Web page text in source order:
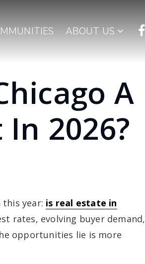
ABOUT US
A
2026?
year: is real estate in
rates, evolving buyer demand,
opportunities lie is more
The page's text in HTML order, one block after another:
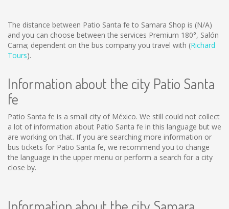
The distance between Patio Santa fe to Samara Shop is (N/A)
and you can choose between the services Premium 180°, Salón
Cama; dependent on the bus company you travel with (Richard
Tours).
Information about the city Patio Santa
fe
Patio Santa fe is a small city of México. We still could not collect
a lot of information about Patio Santa fe in this language but we
are working on that. If you are searching more information or
bus tickets for Patio Santa fe, we recommend you to change
the language in the upper menu or perform a search for a city
close by.
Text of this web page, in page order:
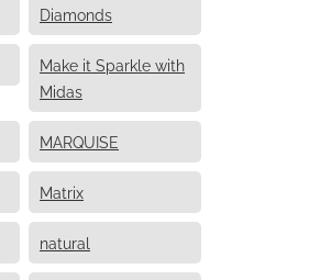
Diamonds
Make it Sparkle with
Midas
MARQUISE
Matrix
natural
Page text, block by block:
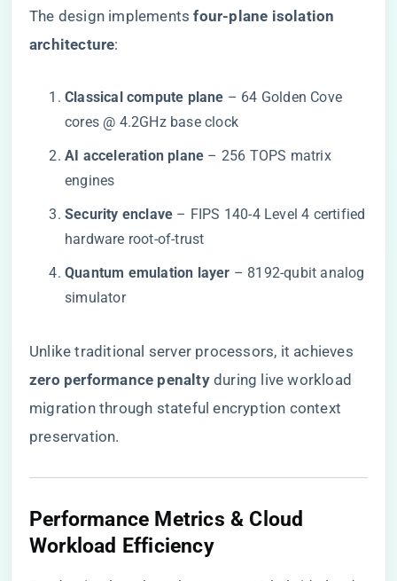
The design implements ​​four-plane isolation
architecture​​:
​Classical compute plane​ ​ – 64 Golden Cove
cores @ 4.2GHz base clock
​AI acceleration plane​ ​ – 256 TOPS matrix
engines
​Security enclave​ ​ – FIPS 140-4 Level 4 certified
hardware root-of-trust
​Quantum emulation layer​ ​ – 8192-qubit analog
simulator
Unlike traditional server processors, it achieves ​
zero performance penalty​​ during live workload
migration through stateful encryption context
preservation.
Performance Metrics & Cloud
Workload Efficiency
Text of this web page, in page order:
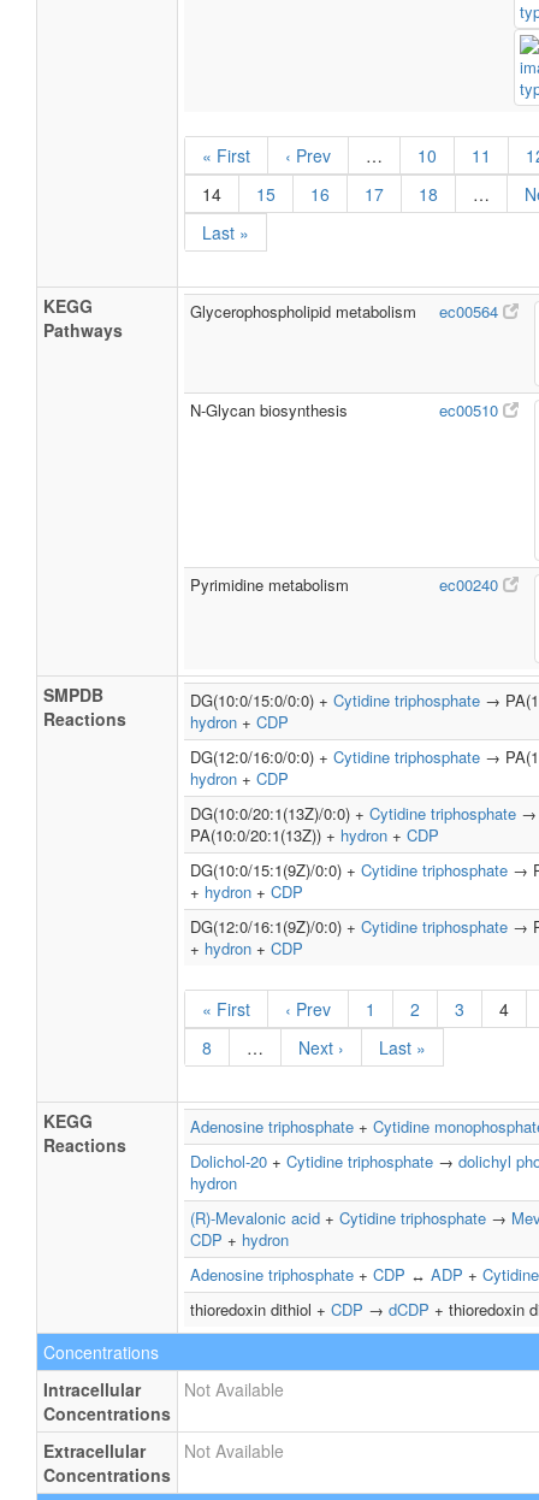
« First ‹ Prev … 10 11
14
15 16 17 18 …
Last »
KEGG
Pathways
Glycerophospholipid metabolism ec00564
N-Glycan biosynthesis ec00510
Pyrimidine metabolism ec00240
SMPDB
Reactions
DG(10:0/15:0/0:0) + Cytidine triphosphate →
hydron + CDP
DG(12:0/16:0/0:0) + Cytidine triphosphate →
hydron + CDP
DG(10:0/20:1(13Z)/0:0) + Cytidine triphosphate →
PA(10:0/20:1(13Z)) + hydron + CDP
DG(10:0/15:1(9Z)/0:0) + Cytidine triphosphate →
+ hydron + CDP
DG(12:0/16:1(9Z)/0:0) + Cytidine triphosphate →
+ hydron + CDP
« First ‹ Prev 1 2 3
4
8
… Next › Last »
KEGG
Reactions
Adenosine triphosphate + Cytidine
Dolichol-20 + Cytidine triphosphate → dolichyl
hydron
(R)-Mevalonic acid + Cytidine triphosphate →
CDP + hydron
Adenosine triphosphate + CDP ↔ ADP +
thioredoxin dithiol + CDP → dCDP + thioredoxin
Concentrations
Intracellular
Concentrations
Not Available
Extracellular
Concentrations
Not Available
----------
• [TRY IT] For every line above with the word "hydron" in it, make a copy.

• [RESPONSE AREA]
hydron + CDP
hydron + CDP
PA(10:0/20:1(13Z)) + hydron + CDP
+ hydron + CDP
+ hydron + CDP
hydron
CDP + hydron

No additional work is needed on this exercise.